La statuetta dell’Immacolata finita in pezzi nella strada dove è passato il corteo degli «indignati» è eloquente nel web dove troneggia. Un gruppo di ragazzi ha sfondato le porte di un’antica chiesa di martiri e ha preso a sprangate un crocefisso e una madonna. Mandanti sono le dame che si indignano sui futili social network per le presunte evasioni fiscali della Chiesa di Roma di cui nulla capiscono. I ragazzi si sono limitati a eseguire e a lasciare una scritta con gli slogan untorelli di Facebook.

Eccitati dalle televisioni di mezzo mondo, benedetti da imprenditori, editori, magistrati e banchieri imbonitori, i giovanotti modaioli, lettori del pamphlet di un novantenne eccentrico, innamorati della primavera egiziana (con relative stragi di cristiani) e chissà anche dell’autunno siriano con massacri di bambini, attenti a rifare le pose del globalismo, si sono incamminati come in centinaia di città di tutto il mondo, in piena ortodossia del pensiero unico e con buona volontà. Ma, Carl Schmitt ce lo ha insegnato, le guerre mosse dalla morale sono violentissime e interminabili. Se per i re imparentati tra loro le mosse belliche erano dentro una strategia politica, ossia avanzare di pochi chilometri e firmare subito un compromesso, dalla Rivoluzione francese in poi il nemico diventa assoluto, «qu’un sang impur abreuve nos sillons» canta sacrificale la Marsigliese, Napoleone ordina le grandi stragi, la prima guerra mondiale moltiplica le stragi napoleoniche e riprende l’uso poco nobile di coinvolgere donne e bambini, la seconda è un insieme di stragi, il tradimento delle virtù militari, centrale è lo sterminio di donne, bambini ed ebrei, i disarmati per definizione, dopo di che i vincitori processano gli sconfitti e li condannano a morte. L’indignazione non conosce l’armistizio del compromesso.

Altro è lo sprezzo letterario, la sprezzatura di cui parlava Cristina Campo: gli irriconciliati con il mondo sono anzitutto irriducibili alle seduzioni facili della politica. «Prima d’ogni altra cosa sprezzatura è infatti una briosa, gentile impenetrabilità all’altrui violenza e bassezza», spiegava la scrittrice, «ma attenzione, non la si conserva né trasmette a lungo se non sia fondata, come un’entrata in religione, su un distacco quasi totale dai beni di questa terra, una costante disposizione a rinunciarvi se si posseggono…». Avvertiva inoltre la aristocratica Cristina che chi vuole attingere a questa musica della misura deve mostrare «l’umor lieto.
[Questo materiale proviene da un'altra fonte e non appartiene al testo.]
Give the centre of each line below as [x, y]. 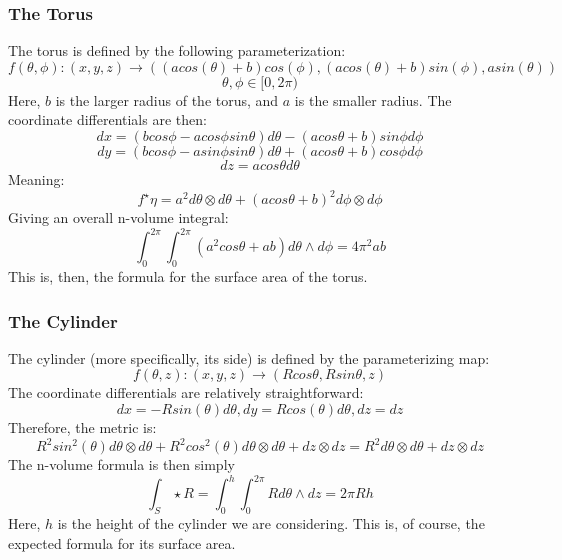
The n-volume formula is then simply [121, 464]
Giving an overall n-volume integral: [118, 217]
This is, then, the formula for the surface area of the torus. [188, 275]
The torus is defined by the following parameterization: [177, 50]
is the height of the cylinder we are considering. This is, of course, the [271, 522]
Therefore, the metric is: [82, 426]
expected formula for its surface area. [122, 542]
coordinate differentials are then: [107, 119]

Ciò significa, tra l’altro, capacità di volare incontro alla critica con impeto sorridente, con la graziosa enfasi dell’incuranza di sé: un tratto che troviamo tanto nei precetti dell’educazione mistica quanto in quelli della scienza mondana» (Con lievi mani).

La politica dunque mal si apparenta con lo sdegno morale. L’Italia dei Cinquanta, con le fiammate in piazza contro l’America o per Trieste, conobbe queste esplosioni di rabbia popolare ben guidate, cioè sotto controllo, dove chi convocava le adunanze era in grado di prevedere con una buona approssimazione se ci sarebbe scappato il morto. Un minuto dopo gli organizzatori sapevano anche come fermarsi e come trarre profitto da quel sangue sul selciato, come barattarlo con un ministero o una vittoria elettorale. Cinici, non irresponsabili. Ma i ragazzi convocati dalla rete virtuale vanno allo sbando contro le banche, contro la finanza, contro gli affari, contro la Borsa… Se le parole hanno un peso, trattasi di bomba atomica fatta esplodere contro l’Occidente. Saranno parole in libertà, chiacchiere che già definire anarcoidi sarebbe un complimento, ribellioni adolescenziali, umori, ma nel momento che prendono corpo in piazza non possono non essere violente.

«Veramente, la distruzion de’ frulloni e delle madie, la devastazion de’ forni, e lo scompiglio de’ fornai, non sono i mezzi più spicci per far vivere il pane; ma questa è una di quelle sottigliezze metafisiche, che una moltitudine non ci arriva». È ancora Manzoni a parlare della sommossa seicentesca, e naturalmente neppure la distruzione di automobili e vetrine dei negozi e delle banche aiuta oggi a superar la crisi, questa essendo una di quelle sottigliezze metafisiche che evidentemente neppure un governatore della Bce ci arriva, per cui si mette a lusingare i giovani, confondendo loro ancor più le idee. Dalle rivolte del Maghreb in poi, sono i laureati che non trovano lavoro adeguato alle loro ambizioni a indignarsi: l’industria culturale non ce la fa ad assorbirli tutti, per fortuna non riesce a gonfiarsi più di tanto, a trasformare il mondo in un museo o in una scuola. Tra i vecchi marxisti e le nuove ‘sinistre Beautiful’, nessuno che discuta in termini adeguati di una gioventù che si rifiuta di far lavori artigianali, pure molto richiesti, di questa ‘dignità’ che non si sporca le mani, invero assai simile alla superbia piccolo-borghese, e invece ancora a metterla in modo ottocentesco sul «pan che manca», gli scioperi, i disoccupati, le bandiere rosse…

A New York, l’altro giorno, i gendarmi del messianico presidente nero erano in assetto antiguerriglia davanti a dei protestanti pacifici i quali, appena superata una linea di confine imposta dalle autorità democratiche alla loro protesta, son stati caricati dalla polizia a cavallo che travolgeva anche vecchine e bimbi al collo di genitori pazzerelli. Nei giorni precedenti il ‘presidente buono’ aveva fatto arrestare centinaia di giovanotti per una escursione davanti al tempio della Borsa. Ma noi siamo un paese cattolico, anche se ci fanno a pezzi la Madonna non diventiamo mai estremisti della legalità, non crediamo stoltamente nella assolutezza della giustizia terrena, finiamo sempre per provare un sentimento di indulgenza, comprendiamo addirittura la stupidità dei teppisti, ossia dei peccatori, senza indignarci più di tanto. E loro, i rivoltosi, confidano da sempre in questa comprensiva indulgenza. Qui manca la spietatezza puritana che pur da qualche anno si vorrebbe imporre anche nel Belpaese. Dio ce ne guardi.